__Data__:
-*-

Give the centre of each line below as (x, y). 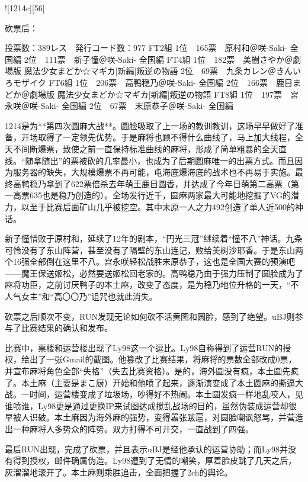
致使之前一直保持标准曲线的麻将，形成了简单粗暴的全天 (170, 148)
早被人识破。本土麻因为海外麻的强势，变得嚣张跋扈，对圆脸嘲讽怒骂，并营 (150, 417)
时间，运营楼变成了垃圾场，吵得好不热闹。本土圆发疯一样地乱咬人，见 (166, 394)
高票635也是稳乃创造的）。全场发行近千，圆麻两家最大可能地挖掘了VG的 (152, 195)
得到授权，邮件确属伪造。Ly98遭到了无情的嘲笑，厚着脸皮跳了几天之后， (155, 460)
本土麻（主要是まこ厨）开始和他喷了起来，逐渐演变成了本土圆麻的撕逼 (158, 382)
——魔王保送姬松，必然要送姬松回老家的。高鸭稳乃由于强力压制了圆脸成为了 (154, 273)
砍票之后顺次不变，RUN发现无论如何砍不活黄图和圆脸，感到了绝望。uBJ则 (150, 316)
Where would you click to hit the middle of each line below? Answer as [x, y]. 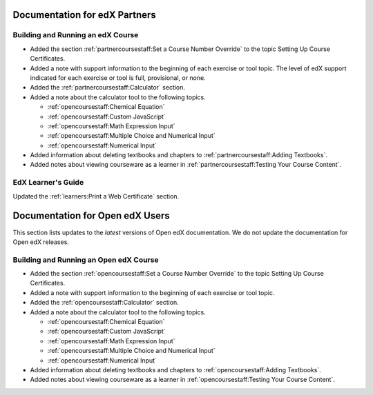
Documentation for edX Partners [85, 15]
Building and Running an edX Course [76, 35]
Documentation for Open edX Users [91, 216]
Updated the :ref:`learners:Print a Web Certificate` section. [96, 196]
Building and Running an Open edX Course [86, 260]
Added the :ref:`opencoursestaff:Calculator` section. [104, 303]
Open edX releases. [41, 242]
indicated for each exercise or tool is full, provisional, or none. [118, 78]
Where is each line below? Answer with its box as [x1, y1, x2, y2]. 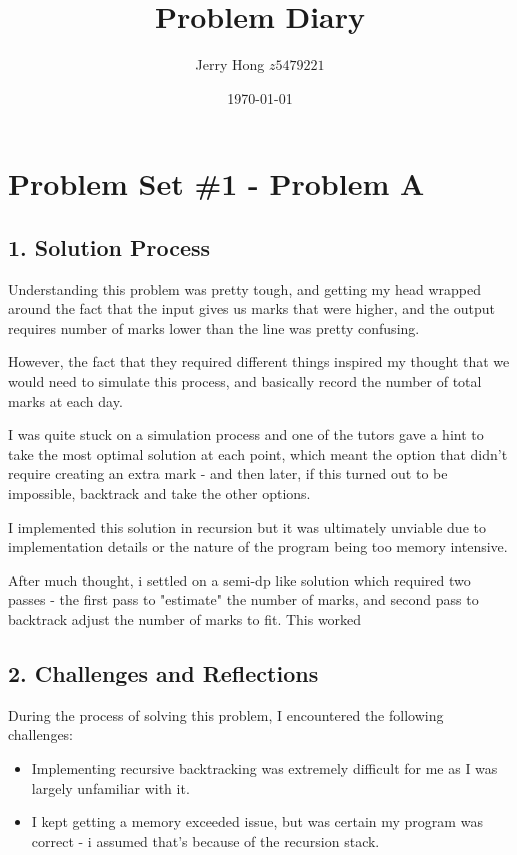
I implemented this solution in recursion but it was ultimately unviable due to [8, 516, 486, 537]
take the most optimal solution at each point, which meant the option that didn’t [8, 443, 508, 464]
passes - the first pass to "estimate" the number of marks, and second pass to [8, 589, 479, 610]
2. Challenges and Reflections [8, 658, 319, 688]
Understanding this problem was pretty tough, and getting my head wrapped [8, 278, 481, 299]
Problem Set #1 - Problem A [8, 163, 425, 204]
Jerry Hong [195, 54, 265, 75]
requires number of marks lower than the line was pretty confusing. [8, 317, 420, 338]
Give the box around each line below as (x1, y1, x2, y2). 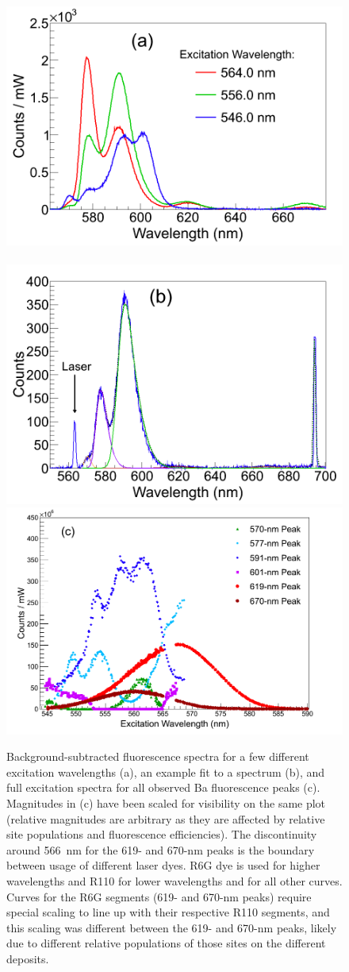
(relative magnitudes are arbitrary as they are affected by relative (6, 810, 325, 827)
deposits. (6, 950, 49, 966)
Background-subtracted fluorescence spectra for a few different (6, 748, 309, 765)
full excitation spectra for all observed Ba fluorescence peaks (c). (6, 779, 320, 796)
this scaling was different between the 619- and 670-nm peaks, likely (6, 919, 337, 935)
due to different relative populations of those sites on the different (6, 935, 326, 951)
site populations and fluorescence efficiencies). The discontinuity (6, 826, 317, 843)
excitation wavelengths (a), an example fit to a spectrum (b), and (6, 763, 325, 780)
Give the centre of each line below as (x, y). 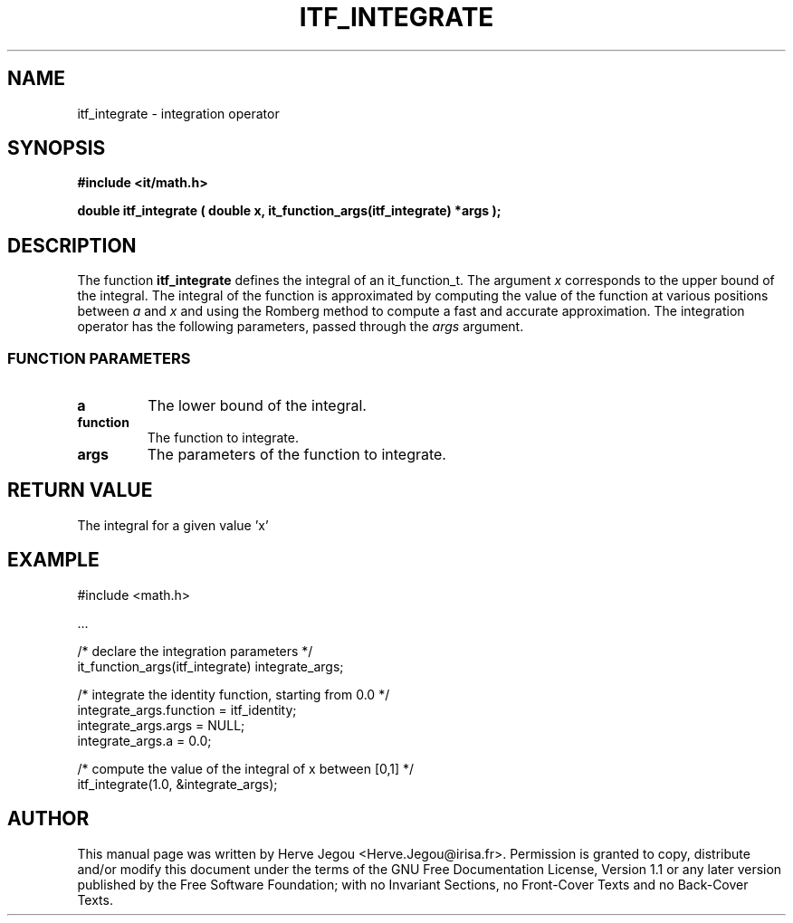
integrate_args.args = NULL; (161, 725)
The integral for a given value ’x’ (173, 525)
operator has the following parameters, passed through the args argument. (301, 327)
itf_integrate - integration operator (178, 113)
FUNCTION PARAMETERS (99, 358)
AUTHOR (48, 819)
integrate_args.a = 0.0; (144, 740)
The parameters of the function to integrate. (296, 455)
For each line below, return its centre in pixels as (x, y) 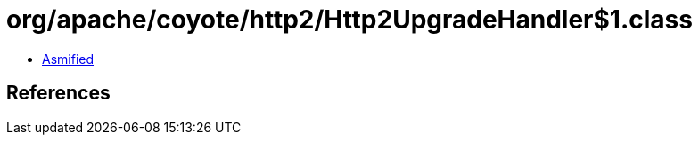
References (58, 93)
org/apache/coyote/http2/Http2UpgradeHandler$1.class (349, 20)
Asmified (68, 59)
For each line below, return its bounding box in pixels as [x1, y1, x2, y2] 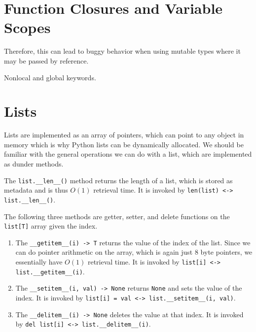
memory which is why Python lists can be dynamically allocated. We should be [4, 139, 244, 149]
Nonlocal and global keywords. [4, 72, 96, 82]
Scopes [4, 17, 51, 37]
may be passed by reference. [4, 55, 89, 66]
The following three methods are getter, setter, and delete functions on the [4, 211, 230, 221]
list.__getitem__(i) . [15, 266, 85, 276]
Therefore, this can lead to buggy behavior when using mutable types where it [4, 46, 241, 56]
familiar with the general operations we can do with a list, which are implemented [4, 149, 252, 159]
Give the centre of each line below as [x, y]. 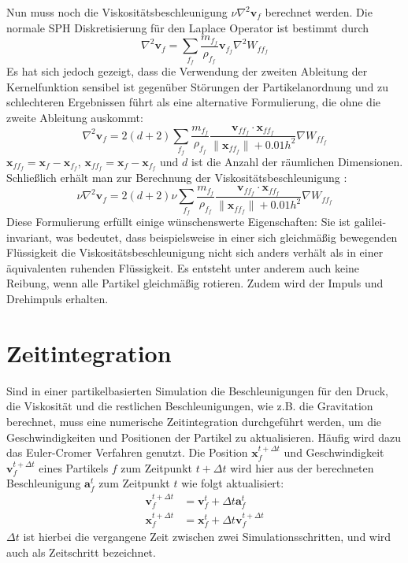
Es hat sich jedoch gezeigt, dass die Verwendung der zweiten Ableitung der [187, 71]
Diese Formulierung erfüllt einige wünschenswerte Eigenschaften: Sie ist [179, 222]
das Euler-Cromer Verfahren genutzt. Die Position [127, 452]
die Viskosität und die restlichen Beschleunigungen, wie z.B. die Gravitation [190, 406]
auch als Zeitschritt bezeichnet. [81, 552]
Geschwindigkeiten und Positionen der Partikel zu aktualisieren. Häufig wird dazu [204, 437]
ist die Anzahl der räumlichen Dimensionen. [297, 161]
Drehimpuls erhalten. [57, 299]
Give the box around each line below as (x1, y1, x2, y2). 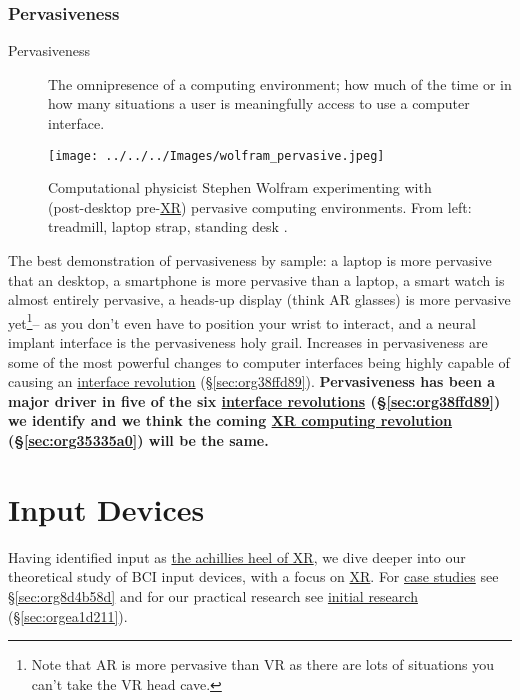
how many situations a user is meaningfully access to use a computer (48, 93, 470, 114)
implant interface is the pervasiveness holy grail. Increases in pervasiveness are (8, 332, 488, 353)
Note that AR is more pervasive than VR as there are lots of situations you (31, 654, 494, 675)
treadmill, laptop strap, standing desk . (48, 216, 288, 237)
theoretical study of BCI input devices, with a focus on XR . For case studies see (8, 566, 499, 587)
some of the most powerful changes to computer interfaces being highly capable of (8, 351, 510, 372)
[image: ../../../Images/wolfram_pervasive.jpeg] (48, 148, 385, 163)
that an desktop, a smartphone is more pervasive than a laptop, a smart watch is (8, 269, 505, 290)
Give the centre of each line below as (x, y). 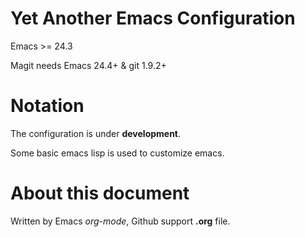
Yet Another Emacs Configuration (153, 18)
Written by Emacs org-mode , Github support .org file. (120, 221)
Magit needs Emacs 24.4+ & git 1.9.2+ (88, 65)
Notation (47, 106)
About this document (100, 193)
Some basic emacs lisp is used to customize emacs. (117, 153)
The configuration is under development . (96, 133)
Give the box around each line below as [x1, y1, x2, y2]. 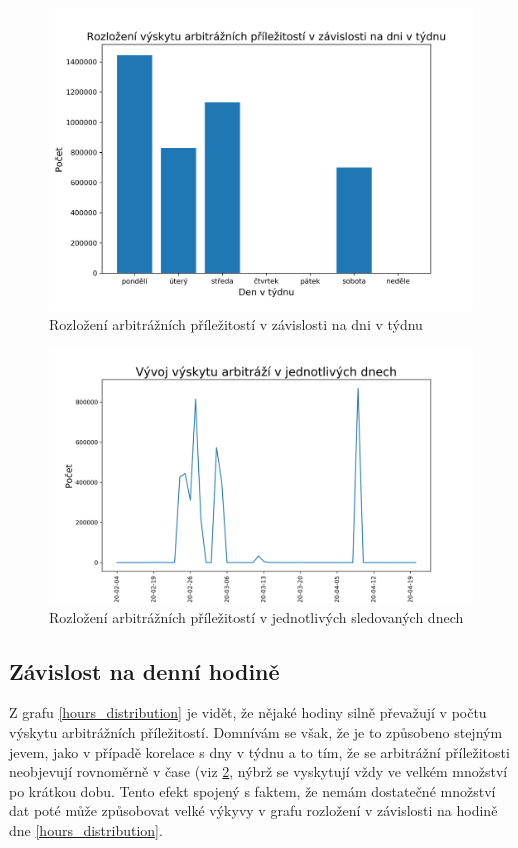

-*-

__About this task__: Look back at the data above, then output exactly the lines from the line holding "familiar with the" up to and including the line holding "theoretical study of". Leave out the pictures.

__Result of the task__:
familiar with the general operations we can do with a list, which are implemented [4, 149, 252, 159]
Give the centre of each line below as [x, y]. 
Es hat sich jedoch gezeigt, dass die Verwendung der zweiten Ableitung der [187, 71]
Diese Formulierung erfüllt einige wünschenswerte Eigenschaften: Sie ist [179, 222]
das Euler-Cromer Verfahren genutzt. Die Position [127, 452]
die Viskosität und die restlichen Beschleunigungen, wie z.B. die Gravitation [190, 406]
auch als Zeitschritt bezeichnet. [81, 552]
Geschwindigkeiten und Positionen der Partikel zu aktualisieren. Häufig wird dazu [204, 437]
ist die Anzahl der räumlichen Dimensionen. [297, 161]
Drehimpuls erhalten. [57, 299]
Give the box around each line below as (x1, y1, x2, y2). 
how many situations a user is meaningfully access to use a computer (48, 93, 470, 114)
implant interface is the pervasiveness holy grail. Increases in pervasiveness are (8, 332, 488, 353)
Note that AR is more pervasive than VR as there are lots of situations you (31, 654, 494, 675)
treadmill, laptop strap, standing desk . (48, 216, 288, 237)
theoretical study of BCI input devices, with a focus on XR . For case studies see (8, 566, 499, 587)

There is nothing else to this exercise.